## CGAL::regular_neighbor_coordinates_2

### Definition

The function regular_neighbor_coordinates_2 computes natural neighbor coordinates, also called Sibson's coordinates, for weighted 2D points provided a two-dimensional regular triangulation and a (weighted) query point inside the convex hull of the vertices of the triangulation. We call these coordinates regular neighbor coordinates.

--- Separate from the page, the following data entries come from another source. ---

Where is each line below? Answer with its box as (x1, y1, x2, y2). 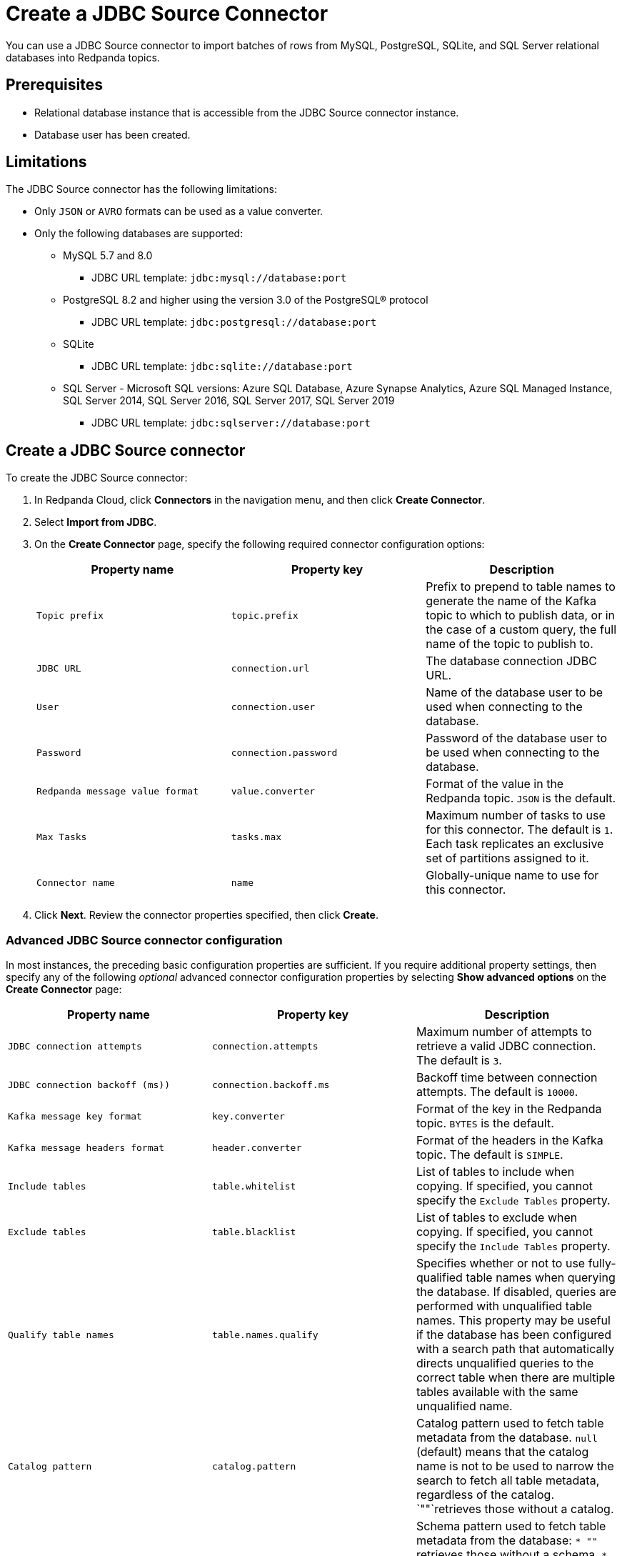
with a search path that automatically (416, 1342, 615, 1357)
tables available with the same (416, 1385, 578, 1400)
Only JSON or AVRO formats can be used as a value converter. (34, 205, 323, 218)
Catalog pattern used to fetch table (416, 1416, 604, 1431)
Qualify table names (8, 1329, 114, 1340)
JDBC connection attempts (8, 1040, 142, 1052)
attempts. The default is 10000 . (416, 1084, 578, 1099)
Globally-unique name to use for (426, 868, 599, 883)
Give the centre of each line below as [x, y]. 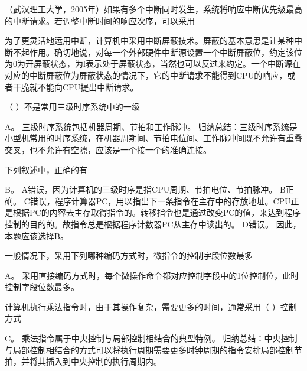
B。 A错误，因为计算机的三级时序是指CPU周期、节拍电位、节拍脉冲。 [141, 189]
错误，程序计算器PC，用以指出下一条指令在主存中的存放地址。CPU [160, 201]
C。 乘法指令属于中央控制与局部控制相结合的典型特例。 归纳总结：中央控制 [151, 338]
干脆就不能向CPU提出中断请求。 [76, 87]
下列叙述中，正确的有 [46, 169]
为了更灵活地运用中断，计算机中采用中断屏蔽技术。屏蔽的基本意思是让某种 [149, 40]
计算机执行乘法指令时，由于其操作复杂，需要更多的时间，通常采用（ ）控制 [151, 306]
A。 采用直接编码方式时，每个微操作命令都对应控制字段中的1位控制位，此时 [152, 275]
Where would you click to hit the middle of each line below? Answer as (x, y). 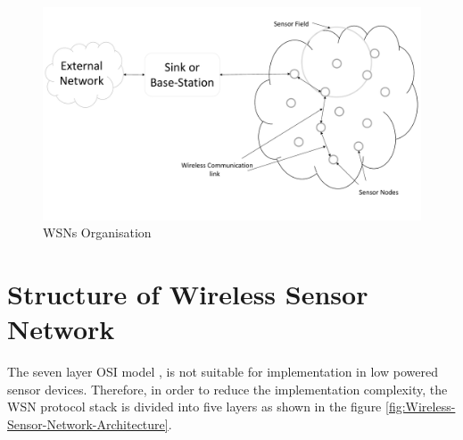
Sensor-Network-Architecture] (88, 423)
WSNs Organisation (97, 232)
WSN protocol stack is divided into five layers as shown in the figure (194, 407)
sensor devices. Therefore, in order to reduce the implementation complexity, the (227, 389)
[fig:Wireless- (421, 407)
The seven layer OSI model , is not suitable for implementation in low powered (223, 371)
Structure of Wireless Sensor (188, 293)

#include <CGAL/regular_neighbor_coordinates_2.h>

template < class Rt, class OutputIterator >
CGAL::Triple< OutputIterator, typename Rt::Geom_traits::FT, bool >
 regular_neighbor_coordinates_2 ( Rt rt, typename Rt::Weighted_point p, OutputIterator out, typename Rt::Face_handle start = typename Rt::Face_handle())
computes the regular neighbor coordinates for p with respect to the weighted points in the two-dimensional regular triangulation rt. The template class Rt should be of type Regular_triangulation_2<Traits, Tds>. The value type of the OutputIterator is a pair of Rt::Weighted_point and the coordinate value of type Rt::Geom_traits::FT. The sequence of point/coordinate pairs that is computed by the function is placed starting at out. The function returns a triple with an iterator that is placed past-the-end of the resulting sequence of point/coordinate pairs, the normalization factor of the coordinates and a boolean value which is set to true iff the coordinate computation was successful, i.e. if p lies inside the convex hull of the points in rt.

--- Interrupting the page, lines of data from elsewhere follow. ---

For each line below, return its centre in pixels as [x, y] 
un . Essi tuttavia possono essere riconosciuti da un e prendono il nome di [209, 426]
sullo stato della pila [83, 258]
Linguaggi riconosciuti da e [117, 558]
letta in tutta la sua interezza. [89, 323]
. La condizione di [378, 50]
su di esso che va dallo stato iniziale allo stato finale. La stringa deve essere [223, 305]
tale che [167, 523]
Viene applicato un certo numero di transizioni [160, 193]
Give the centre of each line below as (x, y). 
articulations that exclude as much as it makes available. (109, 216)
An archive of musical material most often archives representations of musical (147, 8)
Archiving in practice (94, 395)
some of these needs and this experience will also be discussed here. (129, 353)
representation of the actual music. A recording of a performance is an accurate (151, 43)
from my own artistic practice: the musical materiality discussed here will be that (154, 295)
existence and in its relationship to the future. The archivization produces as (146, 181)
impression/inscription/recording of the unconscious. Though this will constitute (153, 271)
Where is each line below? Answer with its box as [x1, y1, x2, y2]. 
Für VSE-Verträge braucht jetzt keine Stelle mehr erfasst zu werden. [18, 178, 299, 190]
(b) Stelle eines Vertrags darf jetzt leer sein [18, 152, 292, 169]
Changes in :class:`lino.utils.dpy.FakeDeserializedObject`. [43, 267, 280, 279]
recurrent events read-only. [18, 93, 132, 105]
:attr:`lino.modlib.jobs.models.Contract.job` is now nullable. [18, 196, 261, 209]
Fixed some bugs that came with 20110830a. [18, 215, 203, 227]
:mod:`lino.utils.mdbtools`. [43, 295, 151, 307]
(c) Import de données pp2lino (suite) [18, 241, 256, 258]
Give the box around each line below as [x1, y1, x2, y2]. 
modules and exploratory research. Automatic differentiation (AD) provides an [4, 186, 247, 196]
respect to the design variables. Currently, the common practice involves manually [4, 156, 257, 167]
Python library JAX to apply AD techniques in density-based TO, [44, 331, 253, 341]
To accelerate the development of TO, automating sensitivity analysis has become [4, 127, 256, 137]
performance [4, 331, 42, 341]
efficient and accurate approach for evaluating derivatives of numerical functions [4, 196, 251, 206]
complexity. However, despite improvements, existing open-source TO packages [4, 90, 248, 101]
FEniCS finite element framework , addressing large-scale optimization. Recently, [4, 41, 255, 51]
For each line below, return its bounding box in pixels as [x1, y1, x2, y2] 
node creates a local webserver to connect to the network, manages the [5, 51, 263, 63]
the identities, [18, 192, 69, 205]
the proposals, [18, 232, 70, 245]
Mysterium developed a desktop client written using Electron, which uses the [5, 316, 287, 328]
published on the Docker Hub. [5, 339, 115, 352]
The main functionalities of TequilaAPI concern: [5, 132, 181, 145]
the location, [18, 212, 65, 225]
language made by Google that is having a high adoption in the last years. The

template <class Rt, class OutputIterator, class EdgeIterator, class VertexIterator >
CGAL::Triple< OutputIterator, typename Traits::FT, bool >
 regular_neighbor_coordinates_2 ( Rt rt, typename Traits::Weighted_point p, OutputIterator out, EdgeIterator hole_begin, EdgeIterator hole_end, VertexIterator hidden_vertices_begin, VertexIterator hidden_vertices_end)
The same as above. hole_begin and hole_end determines the iterator range over the boundary edges of the conflict zone of p in the triangulation rt. hidden_vertices_begin and hidden_vertices_end determines the iterator range over the hidden vertices of the conflict zone of p inrt. It is the result of the function T.get_boundary_of_conflicts(p,std::back_inserter(hole), std::back_inserter(hidden_vertices), start), see Regular_triangulation_2<Traits, Tds>.

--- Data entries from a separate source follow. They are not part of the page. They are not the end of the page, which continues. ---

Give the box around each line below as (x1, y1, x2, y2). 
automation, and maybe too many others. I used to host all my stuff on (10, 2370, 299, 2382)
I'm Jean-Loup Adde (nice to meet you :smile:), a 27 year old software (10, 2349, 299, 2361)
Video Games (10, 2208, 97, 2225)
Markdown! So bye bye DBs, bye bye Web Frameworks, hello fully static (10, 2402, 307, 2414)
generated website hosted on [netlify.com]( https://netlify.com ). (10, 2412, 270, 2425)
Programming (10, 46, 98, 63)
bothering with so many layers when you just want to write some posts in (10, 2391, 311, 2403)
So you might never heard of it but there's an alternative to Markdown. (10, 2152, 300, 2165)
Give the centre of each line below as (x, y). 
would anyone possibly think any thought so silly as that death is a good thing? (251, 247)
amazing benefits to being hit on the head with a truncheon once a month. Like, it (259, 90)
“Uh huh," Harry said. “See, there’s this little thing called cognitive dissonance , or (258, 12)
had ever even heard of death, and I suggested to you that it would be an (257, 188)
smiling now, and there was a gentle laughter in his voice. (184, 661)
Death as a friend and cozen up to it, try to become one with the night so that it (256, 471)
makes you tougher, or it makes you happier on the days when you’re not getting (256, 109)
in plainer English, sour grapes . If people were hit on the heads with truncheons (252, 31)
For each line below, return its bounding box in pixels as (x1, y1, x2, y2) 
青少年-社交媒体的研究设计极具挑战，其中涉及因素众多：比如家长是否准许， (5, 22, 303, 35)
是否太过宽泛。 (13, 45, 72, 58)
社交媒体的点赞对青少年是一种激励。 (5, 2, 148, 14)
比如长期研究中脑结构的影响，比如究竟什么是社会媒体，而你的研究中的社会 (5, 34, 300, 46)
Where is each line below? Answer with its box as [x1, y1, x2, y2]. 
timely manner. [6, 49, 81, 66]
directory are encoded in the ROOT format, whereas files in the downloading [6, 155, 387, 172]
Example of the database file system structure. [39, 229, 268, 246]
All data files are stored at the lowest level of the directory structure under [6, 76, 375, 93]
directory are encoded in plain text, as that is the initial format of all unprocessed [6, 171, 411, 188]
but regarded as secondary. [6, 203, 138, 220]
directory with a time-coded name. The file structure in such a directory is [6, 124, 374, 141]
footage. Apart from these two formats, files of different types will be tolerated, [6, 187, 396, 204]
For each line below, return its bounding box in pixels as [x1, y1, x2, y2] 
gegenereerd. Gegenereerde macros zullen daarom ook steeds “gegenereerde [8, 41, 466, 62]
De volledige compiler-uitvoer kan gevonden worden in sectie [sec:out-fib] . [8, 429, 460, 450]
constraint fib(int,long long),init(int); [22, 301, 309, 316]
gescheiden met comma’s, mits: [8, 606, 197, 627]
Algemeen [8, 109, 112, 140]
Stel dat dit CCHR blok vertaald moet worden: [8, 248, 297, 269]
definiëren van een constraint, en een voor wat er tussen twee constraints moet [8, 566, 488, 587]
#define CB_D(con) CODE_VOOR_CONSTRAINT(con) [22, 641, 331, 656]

template <class Rt, class OutputIterator>
CGAL::Triple< OutputIterator, typename Rt::Geom_traits::FT, bool >
 regular_neighbor_coordinates_2 ( Rt rt, typename Rt::Vertex_handle vh, OutputIterator out)
This function computes the regular neighbor coordinates of the point vh->point() with respect to the vertices of rt excluding vh->point(). The same as above for the remaining parameters.

### Requirements

1. Rt are equivalent to the class Regular_triangulation_2<Traits, Tds>.
2. The traits class Traits of Rt is a model of the concept RegularTriangulationTraits_2. It provides the number type FT which is a model for FieldNumberType and it must meet the requirements for the traits class of the polygon_area_2 function. A model of this traits class is Regular_triangulation_euclidean_traits_2<K, Weight>.
3. OutputIterator::value_type is equivalent to std::pair<Rt::Weighted_point, Rt::Geom_traits::FT>, i.e. a pair associating a point and its regular neighbor coordinate.

### Implementation

This function computes the areas stolen from the Voronoi cells of points in rt by the insertion of p. The total area of the Voronoi cell of p is also computed and returned by the function. If p lies outside the convex hull, the coordinate values cannot be computed and the third value of the result triple is set to false.